- [PROMPT] Pick every line out of the entries below that holds the string "Forces", and report them.
-- LISTED ENTRIES follows --
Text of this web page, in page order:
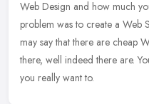
Web Design and how much
problem was to create a Web
may say that there are cheap
there, well indeed there are.
you really want to.
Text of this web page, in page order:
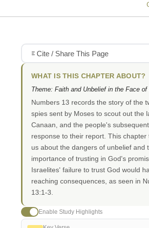
Cite / Share This Page
WHAT IS THIS CHAPTER ABOUT?
Theme: Faith and Unbelief in the Face of
Numbers 13 records the story of the
spies sent by Moses to scout out the
Canaan, and the people's subsequent
response to their report. This chapter
us about the dangers of unbelief and
importance of trusting in God's
Israelites' failure to trust God would
reaching consequences, as seen in
13:1-3.
Enable Study Highlights
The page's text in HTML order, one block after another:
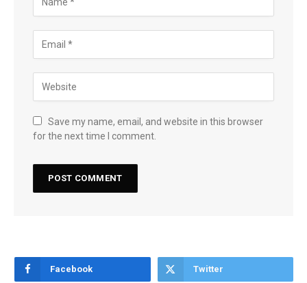
Save my name, email, and website in this browser
for the next time I comment.
Facebook Twitter
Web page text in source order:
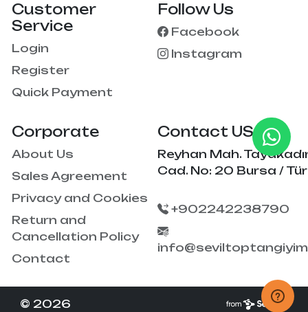
Corporate
About Us
Sales Agreement
Privacy and Cookies
Return and
Cancellation Policy
Contact
Customer
Service
Login
Register
Quick Payment
Follow Us
Facebook
Instagram
Contact US
Reyhan Mah.
Cad. No: 20 Bursa /
+902242238790
© 2026
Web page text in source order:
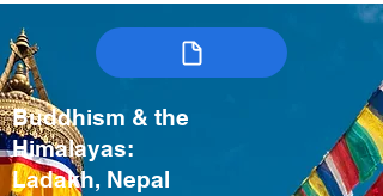
Buddhism & the
Himalayas:
Ladakh, Nepal
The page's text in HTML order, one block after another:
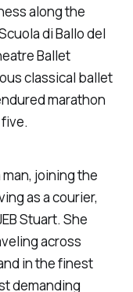
along the
di Ballo del
Ballet
classical ballet
marathon
joining the
as a courier,
Stuart. She
across
in the finest
demanding
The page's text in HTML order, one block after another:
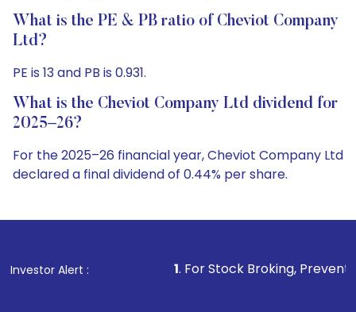
What is the PE & PB ratio of Cheviot Company
Ltd?
PE is 13 and PB is 0.931.
What is the Cheviot Company Ltd dividend for
2025–26?
For the 2025–26 financial year, Cheviot Company Ltd
declared a final dividend of 0.44% per share.
Investor Alert :
1. For Stock Broking, Prevent Unauthorized
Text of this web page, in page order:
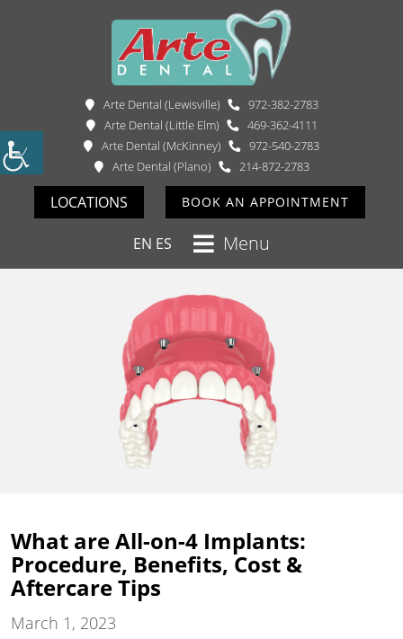
Arte Dental (Lewisville)
972-382-2783
Arte Dental (Little Elm)
469-362-4111
Arte Dental (McKinney)
972-540-2783
Arte Dental (Plano)
214-872-2783
LOCATIONS BOOK AN APPOINTMENT
EN ES Menu
What are All-on-4 Implants:
Procedure, Benefits, Cost &
Aftercare Tips
March 1, 2023
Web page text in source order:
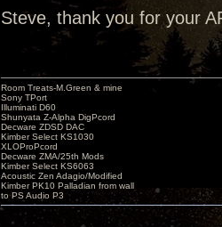
Steve, thank you for your
Room Treats-M.Green & mine
Sony TPort
Illuminati D60
Shunyata Z-Alpha DigPcord
Decware ZDSD DAC
Kimber Select KS1030
XLOProPcord
Decware ZMA/25th Mods
Kimber Select KS6063
Acoustic Zen Adagio/Modified
Kimber PK10 Palladian from wall
to PS Audio P3
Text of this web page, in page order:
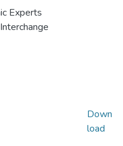
Experts
Down
load
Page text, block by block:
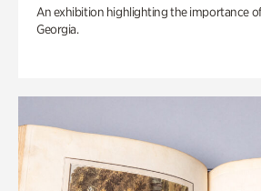
An exhibition highlighting the importance
Georgia.
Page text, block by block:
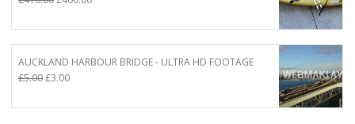
was:
£410.00.
is:
£400.00.
AUCKLAND HARBOUR BRIDGE - ULTRA HD FOOTAGE
£5.00Original
was:
£3.00Current
is:
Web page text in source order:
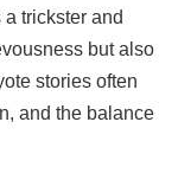
trickster and
but also
stories often
and the balance
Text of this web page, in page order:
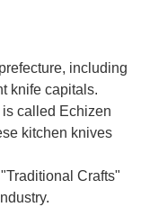
including
knife capitals.
called Echizen
kitchen knives
Crafts"
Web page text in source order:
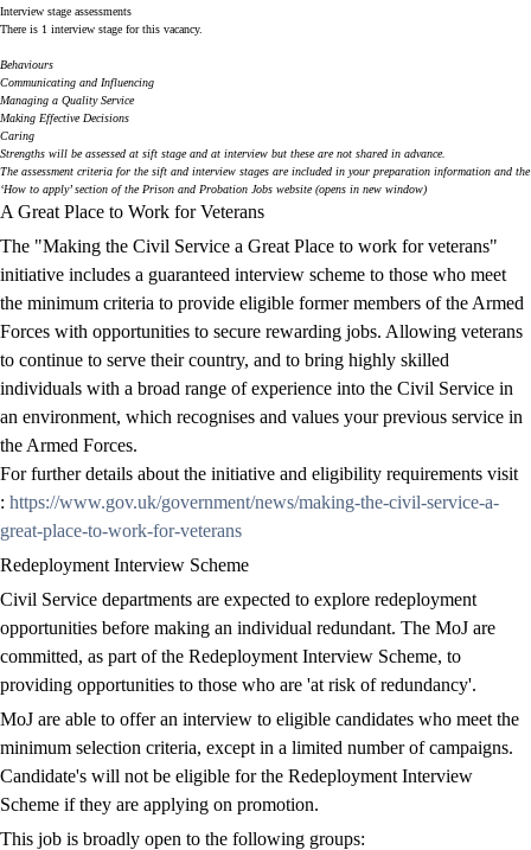
Interview stage assessments
There is 1 interview stage for this vacancy.
Behaviours
Communicating and Influencing
Managing a Quality Service
Making Effective Decisions
Caring
Strengths will be assessed at sift stage and at interview but these are not shared in advance.
The assessment criteria for the sift and interview stages are included in your preparation information and the
‘How to apply’ section of the Prison and Probation Jobs website (opens in new window)
A Great Place to Work for Veterans
The "Making the Civil Service a Great Place to work for veterans"
initiative includes a guaranteed interview scheme to those who meet
the minimum criteria to provide eligible former members of the Armed
Forces with opportunities to secure rewarding jobs. Allowing veterans
to continue to serve their country, and to bring highly skilled
individuals with a broad range of experience into the Civil Service in
an environment, which recognises and values your previous service in
the Armed Forces.
For further details about the initiative and eligibility requirements visit
: https://www.gov.uk/government/news/making-the-civil-service-a-
great-place-to-work-for-veterans
Redeployment Interview Scheme
Civil Service departments are expected to explore redeployment
opportunities before making an individual redundant. The MoJ are
committed, as part of the Redeployment Interview Scheme, to
providing opportunities to those who are 'at risk of redundancy'.
MoJ are able to offer an interview to eligible candidates who meet the
minimum selection criteria, except in a limited number of campaigns.
Candidate's will not be eligible for the Redeployment Interview
Scheme if they are applying on promotion.
This job is broadly open to the following groups:
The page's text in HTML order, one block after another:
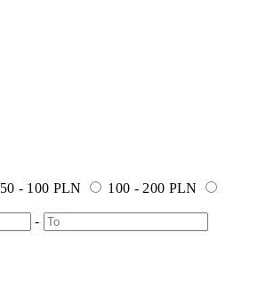
50 - 100 PLN
100 - 200 PLN
-
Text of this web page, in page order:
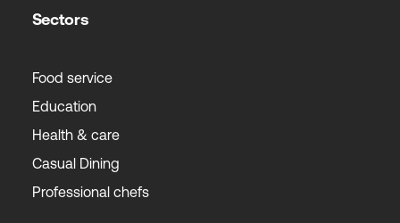
Sectors
Food service
Education
Health & care
Casual Dining
Professional chefs
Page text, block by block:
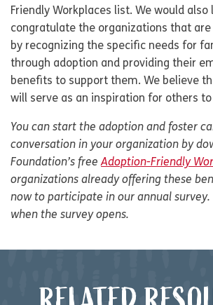
Friendly Workplaces list. We would also
congratulate the organizations that
by recognizing the specific needs for
through adoption and providing their
benefits to support them. We believe
will serve as an inspiration for others to
You can start the adoption and foster
conversation in your organization by
Foundation’s freeAdoption-Friendly
organizations already offering these
now to participate in our annual survey.
when the survey opens.
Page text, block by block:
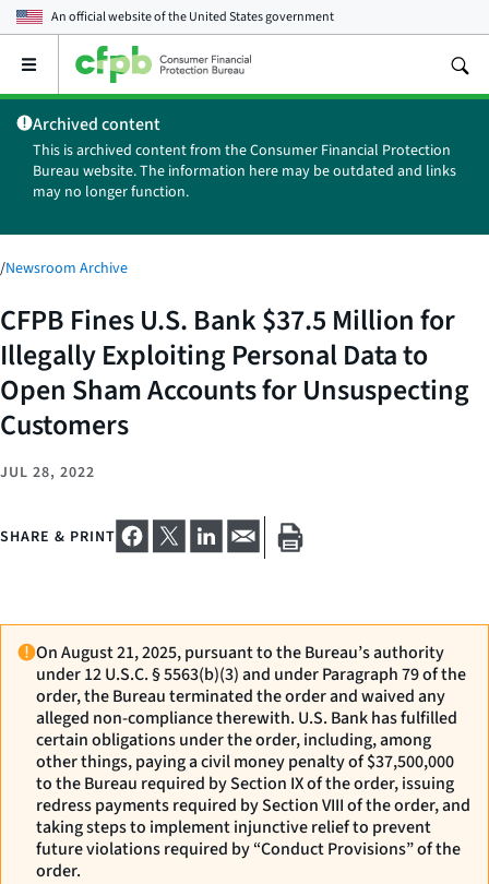
An official website of theUnited States government
Open
main
menu
Archived content
This is archived content from the Consumer Financial Protection
Bureau website. The information here may be outdated and links
may no longer function.
/Newsroom Archive
CFPB Fines U.S. Bank $37.5 Million for
Illegally Exploiting Personal Data to
Open Sham Accounts for Unsuspecting
Customers
JUL 28, 2022
SHARE & PRINT
On August 21, 2025, pursuant to the Bureau’s authority
under 12 U.S.C. § 5563(b)(3) and under Paragraph 79 of the
order, the Bureau terminated the order and waived any
alleged non-compliance therewith. U.S. Bank has fulfilled
certain obligations under the order, including, among
other things, paying a civil money penalty of $37,500,000
to the Bureau required by Section IX of the order, issuing
redress payments required by Section VIII of the order, and
taking steps to implement injunctive relief to prevent
future violations required by “Conduct Provisions” of the
order.
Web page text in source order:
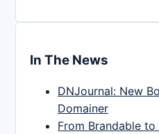
In The News
DNJournal: New
Domainer
From Brandable
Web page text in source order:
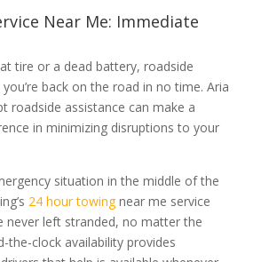
Near Me: Immediate
tire or a dead battery, roadside
back on the road in no time. Aria
roadside assistance can make a
in minimizing disruptions to your
situation in the middle of the
24 hour towingnear me service
never left stranded, no matter the
the-clock availability provides
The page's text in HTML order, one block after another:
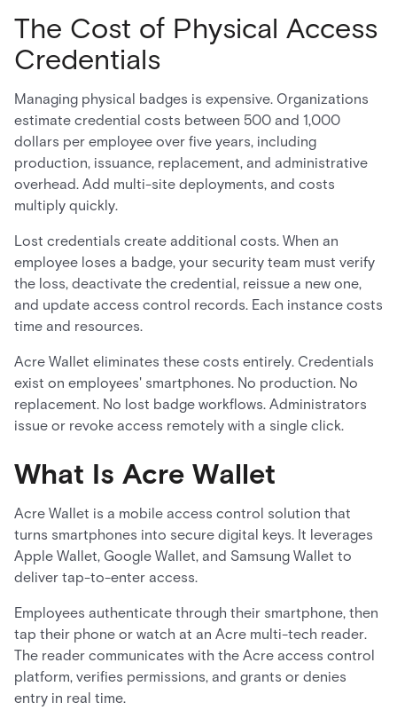
The Cost of Physical Access
Credentials
Managing physical badges is expensive. Organizations
estimate credential costs between 500 and 1,000
dollars per employee over five years, including
production, issuance, replacement, and administrative
overhead. Add multi-site deployments, and costs
multiply quickly.
Lost credentials create additional costs. When an
employee loses a badge, your security team must verify
the loss, deactivate the credential, reissue a new one,
and update access control records. Each instance costs
time and resources.
Acre Wallet eliminates these costs entirely. Credentials
exist on employees' smartphones. No production. No
replacement. No lost badge workflows. Administrators
issue or revoke access remotely with a single click.
What Is Acre Wallet
Acre Wallet is a mobile access control solution that
turns smartphones into secure digital keys. It leverages
Apple Wallet, Google Wallet, and Samsung Wallet to
deliver tap-to-enter access.
Employees authenticate through their smartphone, then
tap their phone or watch at an Acre multi-tech reader.
The reader communicates with the Acre access control
platform, verifies permissions, and grants or denies
entry in real time.
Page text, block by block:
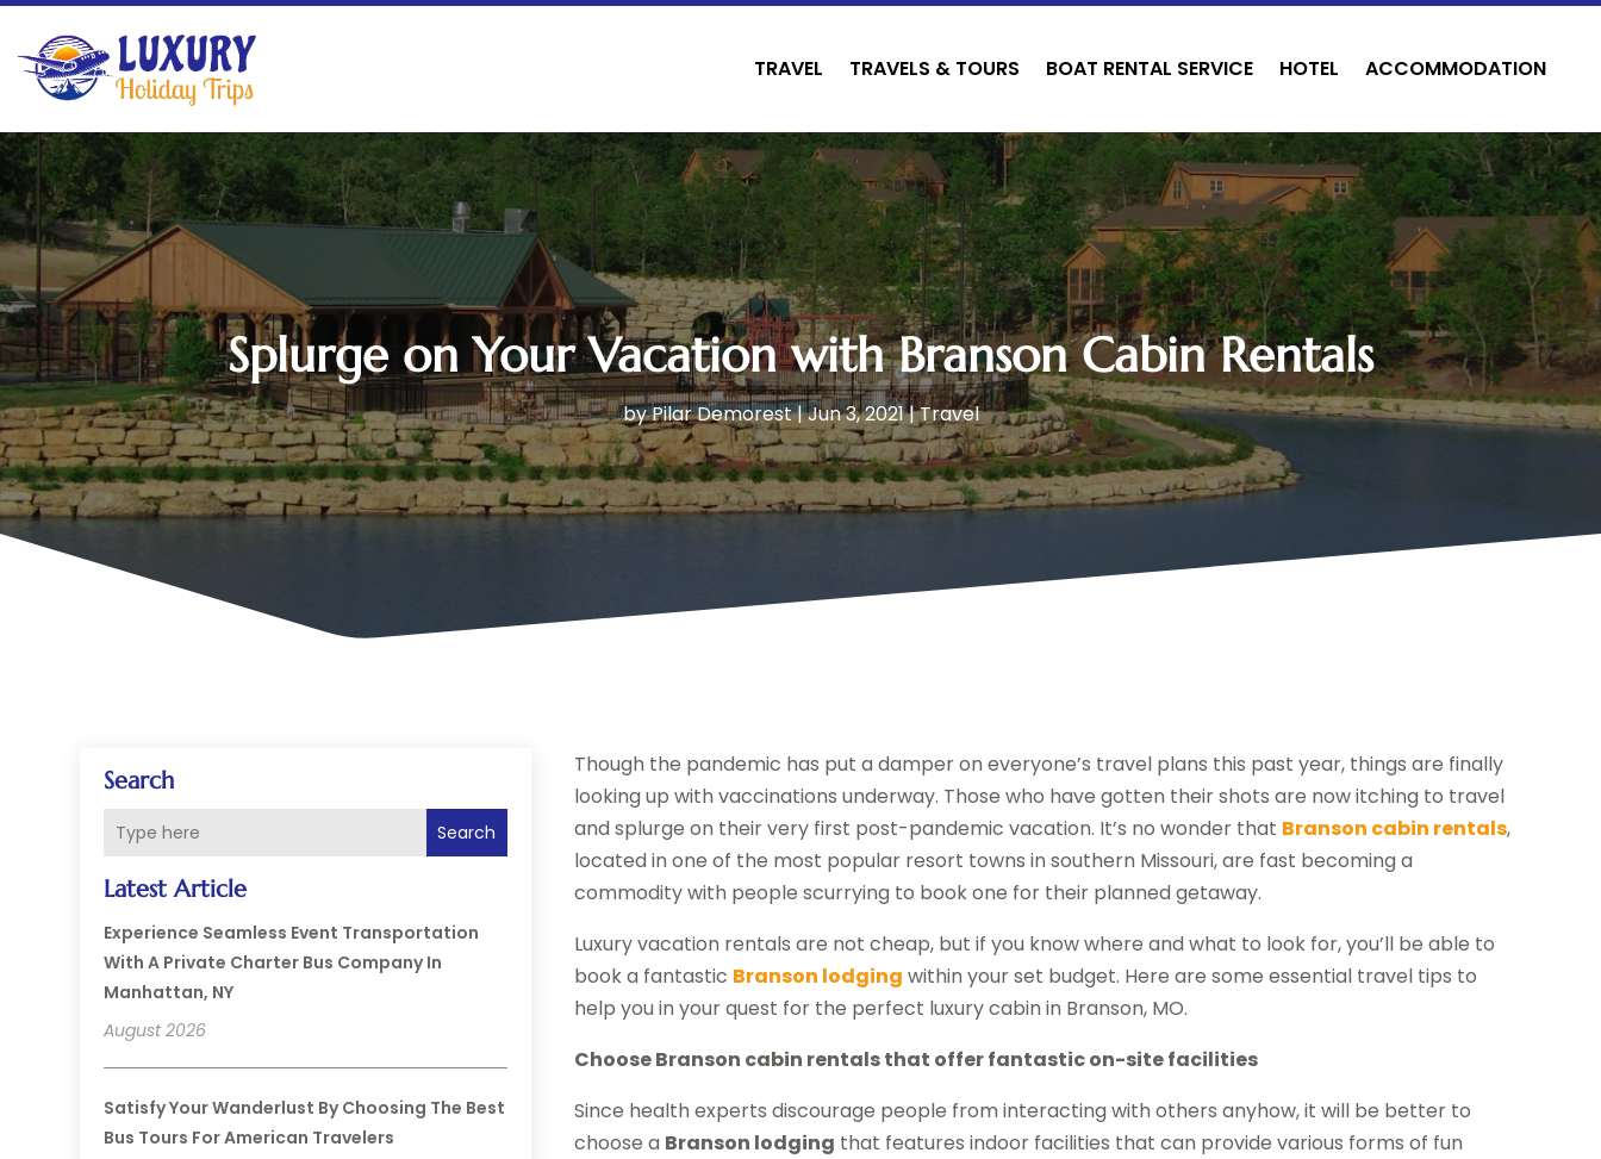
TRAVEL TRAVELS & TOURS BOAT RENTAL SERVICE HOTEL ACCOMMODATION
Splurge on Your Vacation with Branson Cabin Rentals
byPilar Demorest|Jun 3, 2021|Travel
Search
Search
Latest Article
Experience Seamless Event Transportation
With A Private Charter Bus Company In
Manhattan, NY
August 2026
Satisfy Your Wanderlust By Choosing The Best
Bus Tours For American Travelers
Though the pandemic has put a damper on everyone’s travel plans this past year, things are finally
looking up with vaccinations underway. Those who have gotten their shots are now itching to travel
and splurge on their very first post-pandemic vacation. It’s no wonder that Branson cabin rentals,
located in one of the most popular resort towns in southern Missouri, are fast becoming a
commodity with people scurrying to book one for their planned getaway.
Luxury vacation rentals are not cheap, but if you know where and what to look for, you’ll be able to
book a fantastic Branson lodging within your set budget. Here are some essential travel tips to
help you in your quest for the perfect luxury cabin in Branson, MO.
Choose Branson cabin rentals that offer fantastic on-site facilities
Since health experts discourage people from interacting with others anyhow, it will be better to
choose a Branson lodging that features indoor facilities that can provide various forms of fun
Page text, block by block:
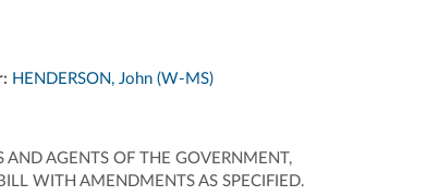
HENDERSON, John (W-MS)
AGENTS OF THE GOVERNMENT,
WITH AMENDMENTS AS SPECIFIED.
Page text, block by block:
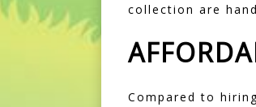
collection are
Compared to
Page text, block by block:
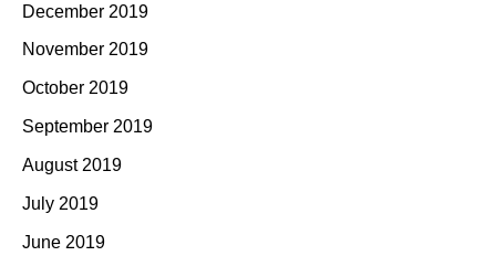
December 2019
November 2019
October 2019
September 2019
August 2019
July 2019
June 2019
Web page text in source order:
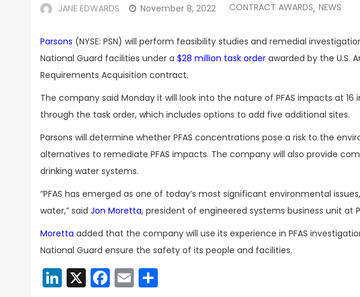
JANE EDWARDS November 8, 2022 CONTRACT AWARDS, NEWS
Parsons (NYSE: PSN) will perform feasibility studies and remedial
National Guard facilities under a $28 million task order awarded by the U.S.
Requirements Acquisition contract.
The company said Monday it will look into the nature of PFAS impacts at
through the task order, which includes options to add five additional sites.
Parsons will determine whether PFAS concentrations pose a risk to the
alternatives to remediate PFAS impacts. The company will also provide
drinking water systems.
“PFAS has emerged as one of today’s most significant environmental
water,” said Jon Moretta, president of engineered systems business unit at
Moretta added that the company will use its experience in PFAS
National Guard ensure the safety of its people and facilities.
LinkedIn
X Facebook
Email
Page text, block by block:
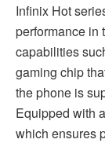
Infinix Hot
performance in
capabilities
gaming chip
the phone is
Equipped with
which ensures
-- LISTED ENTRIES concluded --
- [ANSWER]
Forces with opportunities to secure rewarding jobs. Allowing veterans
the Armed Forces.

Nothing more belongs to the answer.